Driven largely by hunting lobby interests, states in the West, apart from California, have across-the-board adopted strategies allowing legal or trophy hunting of pumas in part to protect and grow mule deer populations for hunters to target. However, puma research has repeatedly shown that heavy hunting pressure often reduces the average age of pumas in a population, rather than dramatically decreasing the number of cats in the landscape, as hunters target older and bigger trophy animals. 

This research indicates that heavy hunting may, in fact, exacerbate problems for mule deer by changing the age structure of the puma population to predominantly younger animals that are more likely to hunt mule deer than elk.

Decades-old research was the first to prove that pumas and other predators have little influence on deer populations. Instead, biologists agree that weather and food, including a widespread drought primarily responsible for the recent Rocky Mountain mule deer decline, are the driving forces influencing deer numbers. Despite these facts, efforts to remove pumas to aid mule deer populations persist throughout the American West.

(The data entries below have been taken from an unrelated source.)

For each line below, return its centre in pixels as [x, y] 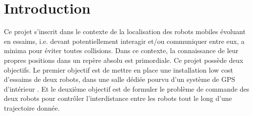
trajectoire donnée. [32, 107]
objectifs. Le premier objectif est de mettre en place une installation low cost [118, 69]
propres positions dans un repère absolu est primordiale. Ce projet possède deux [124, 60]
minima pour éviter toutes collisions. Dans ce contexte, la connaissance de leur [121, 50]
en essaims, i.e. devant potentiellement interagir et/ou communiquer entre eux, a [124, 41]
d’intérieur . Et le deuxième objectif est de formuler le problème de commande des [127, 88]
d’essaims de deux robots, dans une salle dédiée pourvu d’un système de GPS [120, 79]
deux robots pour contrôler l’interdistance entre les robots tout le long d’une [118, 98]
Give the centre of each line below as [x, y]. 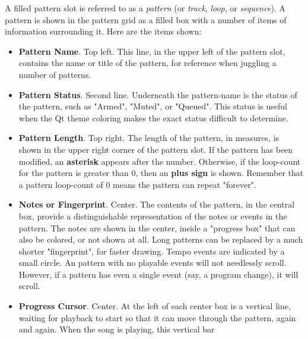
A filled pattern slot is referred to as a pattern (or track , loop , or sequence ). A [145, 8]
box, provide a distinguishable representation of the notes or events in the [153, 216]
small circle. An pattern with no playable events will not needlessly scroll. [153, 263]
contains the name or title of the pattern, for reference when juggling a [147, 63]
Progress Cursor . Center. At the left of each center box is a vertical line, [155, 306]
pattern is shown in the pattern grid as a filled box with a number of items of [146, 19]
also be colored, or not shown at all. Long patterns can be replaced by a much [161, 239]
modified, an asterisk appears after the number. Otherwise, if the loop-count [160, 161]
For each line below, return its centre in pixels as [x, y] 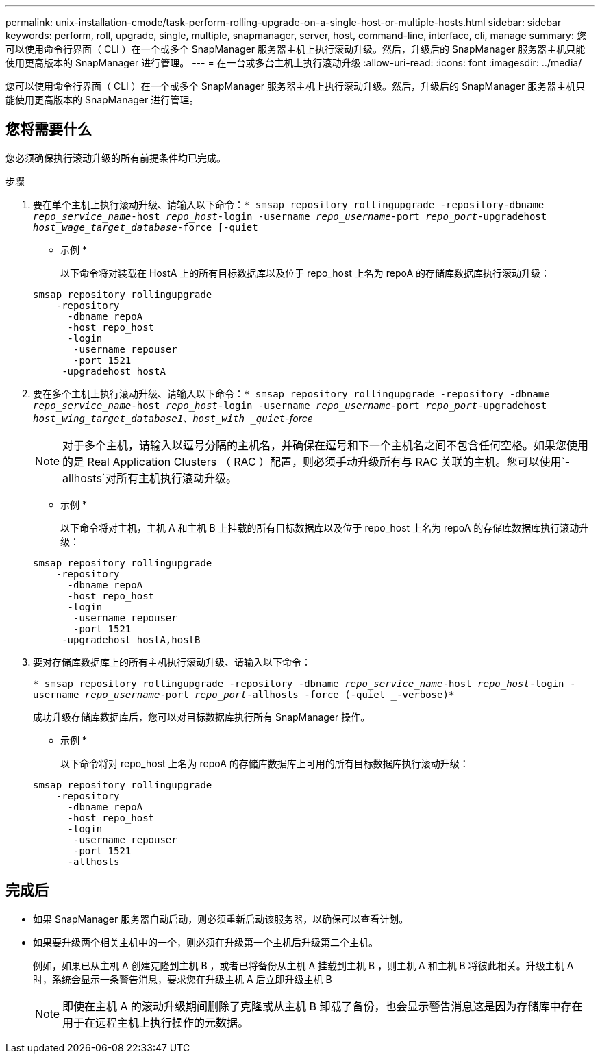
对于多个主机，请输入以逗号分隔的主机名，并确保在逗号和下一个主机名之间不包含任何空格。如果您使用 [326, 445]
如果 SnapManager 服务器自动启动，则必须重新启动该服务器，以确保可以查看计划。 [221, 919]
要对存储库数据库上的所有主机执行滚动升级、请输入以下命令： [172, 662]
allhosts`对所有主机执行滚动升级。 [150, 478]
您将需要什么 [49, 129]
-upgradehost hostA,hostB [131, 639]
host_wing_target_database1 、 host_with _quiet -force [173, 418]
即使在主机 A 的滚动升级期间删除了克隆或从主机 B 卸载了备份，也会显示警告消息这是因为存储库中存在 [323, 1006]
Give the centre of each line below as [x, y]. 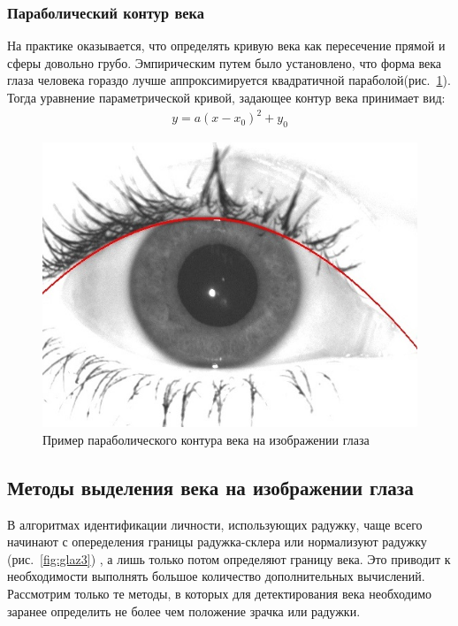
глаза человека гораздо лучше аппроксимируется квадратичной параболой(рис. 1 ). [229, 80]
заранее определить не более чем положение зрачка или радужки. [184, 611]
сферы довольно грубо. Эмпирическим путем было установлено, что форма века [225, 62]
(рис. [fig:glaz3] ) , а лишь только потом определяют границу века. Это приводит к [229, 558]
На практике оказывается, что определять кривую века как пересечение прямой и [226, 46]
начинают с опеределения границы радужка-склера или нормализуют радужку [217, 542]
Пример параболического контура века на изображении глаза [206, 439]
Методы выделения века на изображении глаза [210, 487]
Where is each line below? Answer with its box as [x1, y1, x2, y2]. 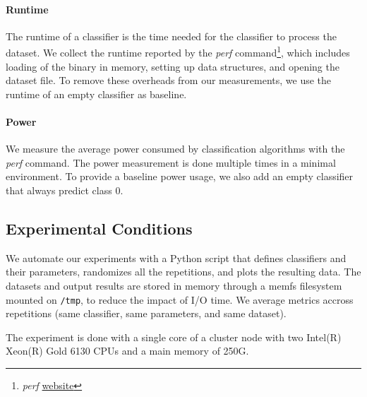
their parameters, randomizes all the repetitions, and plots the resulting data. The [6, 264, 361, 279]
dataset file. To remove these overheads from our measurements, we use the [6, 73, 332, 88]
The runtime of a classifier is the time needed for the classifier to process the [6, 28, 337, 43]
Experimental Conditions [6, 217, 193, 239]
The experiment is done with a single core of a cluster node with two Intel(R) [6, 329, 342, 344]
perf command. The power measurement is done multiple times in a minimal [6, 155, 336, 170]
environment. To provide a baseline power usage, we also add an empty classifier [6, 169, 354, 184]
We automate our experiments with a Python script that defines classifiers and [6, 250, 347, 265]
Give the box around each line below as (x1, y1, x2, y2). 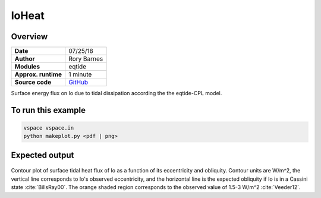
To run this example (11, 105, 86, 115)
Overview (11, 32, 48, 42)
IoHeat (11, 9, 45, 22)
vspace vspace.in (23, 125, 74, 131)
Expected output (11, 150, 74, 160)
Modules (14, 62, 40, 71)
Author (14, 55, 35, 63)
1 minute (68, 70, 92, 78)

Colorado recently implemented a controversial policy openly opposed by scientific voices, and currently under litigation, that allows for persecution of hundreds of pumas and black bears by contracted hunters to protect mule deer. One state over, in Utah, hunters are predominantly killing pumas that are only three years old, who have essentially just left their mother’s side.

In a long-term experiment from Idaho, researchers actively removed pumas and coyotes to attempt to increase mule deer numbers. Doing so allowed more fawns to survive longer intervals, and increased the number of does with fawns in the population, but these differences ultimately did not translate into deer population growth.

In addition to producing counterintuitive results, blind investment in puma hunting policies uninformed by science may threaten public health. The recent case of a jogger in Colorado who attacked and killed a puma cub in self-defense and another incident this week of a puma attack in British Columbia, where research suggests puma hunting is causing greater human-cat conflict, are two recent examples of safety concern.

“Our hope is that this research helps to effect change to scientifically-questionable policies that, as of now, are highly influenced by livestock and hunting groups, [and lead] to one that takes a more holistic approach, effectively conserving wildlife populations—and even growing mule deer populations—in a more natural way, guided by scientifically-derived and well-based information,” said Howard Quigley, study co-author and Panthera conservation science executive director.

Panthera, founded in 2006, is devoted exclusively to preserving wild cats and their critical role in the world’s ecosystems. Panthera’s team of leading biologists, law enforcement experts and wild cat advocates develop innovative strategies based on the best available science to protect cheetahs, jaguars, leopards, lions, pumas, snow leopards and tigers and their vast landscapes. In 36 countries around the world, Panthera works with a wide variety of stakeholders to reduce or eliminate the most pressing threats to wild cats, thus securing their future and ours.